**TASK TO CARRY OUT:**
Among the entries below, one line contains "the specific functions" and another contains "users dont want". Transcribe those two lines and every line between them, exactly.

**Items from a data source:**
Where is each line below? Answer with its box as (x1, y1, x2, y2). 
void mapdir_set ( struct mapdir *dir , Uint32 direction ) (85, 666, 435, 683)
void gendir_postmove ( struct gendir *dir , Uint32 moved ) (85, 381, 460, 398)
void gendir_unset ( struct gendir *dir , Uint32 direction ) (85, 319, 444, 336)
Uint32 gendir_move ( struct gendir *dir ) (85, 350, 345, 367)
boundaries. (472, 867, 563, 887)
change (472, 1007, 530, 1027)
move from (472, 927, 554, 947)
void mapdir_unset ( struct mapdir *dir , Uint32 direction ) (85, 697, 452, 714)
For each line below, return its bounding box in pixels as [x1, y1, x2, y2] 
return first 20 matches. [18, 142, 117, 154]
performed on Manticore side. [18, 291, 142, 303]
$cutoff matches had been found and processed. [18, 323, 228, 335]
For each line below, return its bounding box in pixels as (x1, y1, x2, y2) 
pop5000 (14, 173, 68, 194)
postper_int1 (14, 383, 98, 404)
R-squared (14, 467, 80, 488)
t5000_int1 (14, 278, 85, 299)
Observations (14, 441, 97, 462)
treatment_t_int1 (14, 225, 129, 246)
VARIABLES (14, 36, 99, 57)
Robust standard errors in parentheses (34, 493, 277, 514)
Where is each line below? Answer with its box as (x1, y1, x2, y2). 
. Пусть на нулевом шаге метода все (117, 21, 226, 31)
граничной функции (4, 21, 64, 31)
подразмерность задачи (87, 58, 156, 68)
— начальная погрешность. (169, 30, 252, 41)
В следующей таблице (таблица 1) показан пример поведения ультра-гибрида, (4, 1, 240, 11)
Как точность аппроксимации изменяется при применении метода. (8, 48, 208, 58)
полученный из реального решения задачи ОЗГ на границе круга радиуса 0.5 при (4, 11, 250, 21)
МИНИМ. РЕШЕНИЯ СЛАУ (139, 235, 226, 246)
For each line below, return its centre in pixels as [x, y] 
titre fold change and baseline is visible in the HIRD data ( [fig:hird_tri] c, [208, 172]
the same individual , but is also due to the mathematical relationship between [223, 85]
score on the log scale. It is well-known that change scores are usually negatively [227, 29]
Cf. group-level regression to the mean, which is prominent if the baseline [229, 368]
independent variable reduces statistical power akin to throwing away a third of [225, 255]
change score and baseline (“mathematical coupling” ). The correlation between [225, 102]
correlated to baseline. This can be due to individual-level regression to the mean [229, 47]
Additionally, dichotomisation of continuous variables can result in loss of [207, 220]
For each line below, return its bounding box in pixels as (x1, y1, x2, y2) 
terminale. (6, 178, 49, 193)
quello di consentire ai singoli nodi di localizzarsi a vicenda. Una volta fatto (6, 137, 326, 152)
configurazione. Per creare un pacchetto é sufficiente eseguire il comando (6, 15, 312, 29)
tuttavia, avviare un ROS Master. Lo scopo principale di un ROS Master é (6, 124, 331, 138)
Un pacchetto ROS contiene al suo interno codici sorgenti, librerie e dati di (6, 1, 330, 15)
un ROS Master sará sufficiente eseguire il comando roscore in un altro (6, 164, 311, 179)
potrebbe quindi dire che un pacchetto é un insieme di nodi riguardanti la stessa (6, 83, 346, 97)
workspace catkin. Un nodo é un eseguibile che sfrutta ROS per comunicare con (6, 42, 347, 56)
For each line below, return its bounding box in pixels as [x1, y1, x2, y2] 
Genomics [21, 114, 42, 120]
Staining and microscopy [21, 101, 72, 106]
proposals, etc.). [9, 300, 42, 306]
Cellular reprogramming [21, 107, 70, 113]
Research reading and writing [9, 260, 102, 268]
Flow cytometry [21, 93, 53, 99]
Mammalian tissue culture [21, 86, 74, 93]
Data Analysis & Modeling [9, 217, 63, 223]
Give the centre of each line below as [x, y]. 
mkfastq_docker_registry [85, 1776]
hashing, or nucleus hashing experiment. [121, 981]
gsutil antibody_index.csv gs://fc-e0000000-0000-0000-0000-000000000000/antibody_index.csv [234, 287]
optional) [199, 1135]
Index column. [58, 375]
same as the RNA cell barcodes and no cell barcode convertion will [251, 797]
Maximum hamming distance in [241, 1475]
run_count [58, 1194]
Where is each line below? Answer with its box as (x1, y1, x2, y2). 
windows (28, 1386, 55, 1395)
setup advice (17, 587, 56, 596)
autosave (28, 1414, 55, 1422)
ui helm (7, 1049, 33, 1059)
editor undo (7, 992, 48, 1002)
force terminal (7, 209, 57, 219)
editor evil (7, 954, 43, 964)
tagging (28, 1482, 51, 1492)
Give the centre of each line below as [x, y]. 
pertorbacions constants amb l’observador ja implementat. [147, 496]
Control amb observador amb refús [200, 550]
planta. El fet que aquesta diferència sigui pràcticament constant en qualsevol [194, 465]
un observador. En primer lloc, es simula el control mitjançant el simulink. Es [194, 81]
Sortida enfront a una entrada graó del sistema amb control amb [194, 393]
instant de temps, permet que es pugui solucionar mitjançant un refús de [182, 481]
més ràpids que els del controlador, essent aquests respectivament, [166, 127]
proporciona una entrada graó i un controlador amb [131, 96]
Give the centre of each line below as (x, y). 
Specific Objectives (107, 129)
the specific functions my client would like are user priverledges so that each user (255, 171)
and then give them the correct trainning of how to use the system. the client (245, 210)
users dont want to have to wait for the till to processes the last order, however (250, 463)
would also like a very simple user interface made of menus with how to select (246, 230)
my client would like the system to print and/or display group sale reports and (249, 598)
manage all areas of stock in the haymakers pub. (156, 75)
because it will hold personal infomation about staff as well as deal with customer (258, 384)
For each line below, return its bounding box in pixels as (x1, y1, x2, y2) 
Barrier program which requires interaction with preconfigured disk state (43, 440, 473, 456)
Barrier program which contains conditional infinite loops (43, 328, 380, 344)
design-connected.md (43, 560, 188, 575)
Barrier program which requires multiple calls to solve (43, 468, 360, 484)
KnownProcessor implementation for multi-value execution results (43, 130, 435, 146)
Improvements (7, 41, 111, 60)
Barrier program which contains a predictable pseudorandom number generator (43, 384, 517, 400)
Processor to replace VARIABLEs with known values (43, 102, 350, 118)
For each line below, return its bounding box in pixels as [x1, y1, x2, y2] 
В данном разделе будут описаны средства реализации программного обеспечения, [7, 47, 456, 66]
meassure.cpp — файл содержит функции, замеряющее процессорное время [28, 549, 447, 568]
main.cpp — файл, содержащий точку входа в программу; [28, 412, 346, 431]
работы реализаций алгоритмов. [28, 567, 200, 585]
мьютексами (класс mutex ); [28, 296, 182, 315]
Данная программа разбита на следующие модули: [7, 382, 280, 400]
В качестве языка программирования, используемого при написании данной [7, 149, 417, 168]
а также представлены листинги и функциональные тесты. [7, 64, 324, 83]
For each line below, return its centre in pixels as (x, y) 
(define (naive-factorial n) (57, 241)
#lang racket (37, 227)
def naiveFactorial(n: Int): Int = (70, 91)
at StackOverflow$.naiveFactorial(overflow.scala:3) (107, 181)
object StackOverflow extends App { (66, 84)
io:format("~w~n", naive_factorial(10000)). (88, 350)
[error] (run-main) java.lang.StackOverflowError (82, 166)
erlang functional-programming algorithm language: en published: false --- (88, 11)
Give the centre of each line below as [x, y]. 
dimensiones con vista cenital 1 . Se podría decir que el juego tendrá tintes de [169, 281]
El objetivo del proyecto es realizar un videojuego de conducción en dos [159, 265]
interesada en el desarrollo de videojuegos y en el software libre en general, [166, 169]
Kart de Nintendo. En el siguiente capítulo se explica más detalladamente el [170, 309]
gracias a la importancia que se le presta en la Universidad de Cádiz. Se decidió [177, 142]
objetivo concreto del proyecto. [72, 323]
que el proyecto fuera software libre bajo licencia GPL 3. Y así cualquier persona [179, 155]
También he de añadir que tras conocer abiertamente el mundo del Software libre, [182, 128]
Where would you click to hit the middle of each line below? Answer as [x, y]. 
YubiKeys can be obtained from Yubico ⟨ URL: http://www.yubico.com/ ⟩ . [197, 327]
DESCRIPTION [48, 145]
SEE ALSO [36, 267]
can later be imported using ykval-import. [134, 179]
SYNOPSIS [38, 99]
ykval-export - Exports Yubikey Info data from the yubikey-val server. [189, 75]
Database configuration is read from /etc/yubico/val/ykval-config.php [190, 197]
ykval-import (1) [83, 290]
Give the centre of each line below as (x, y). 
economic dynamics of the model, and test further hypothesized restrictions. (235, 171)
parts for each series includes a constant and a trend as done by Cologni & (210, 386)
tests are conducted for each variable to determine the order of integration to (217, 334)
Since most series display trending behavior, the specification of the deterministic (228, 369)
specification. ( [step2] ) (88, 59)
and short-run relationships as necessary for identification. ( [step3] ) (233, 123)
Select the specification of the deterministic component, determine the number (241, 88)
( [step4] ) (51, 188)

**EXERCISE SOLUTION:**
the specific functions my client would like are user priverledges so that each user (255, 171)
and then give them the correct trainning of how to use the system. the client (245, 210)
users dont want to have to wait for the till to processes the last order, however (250, 463)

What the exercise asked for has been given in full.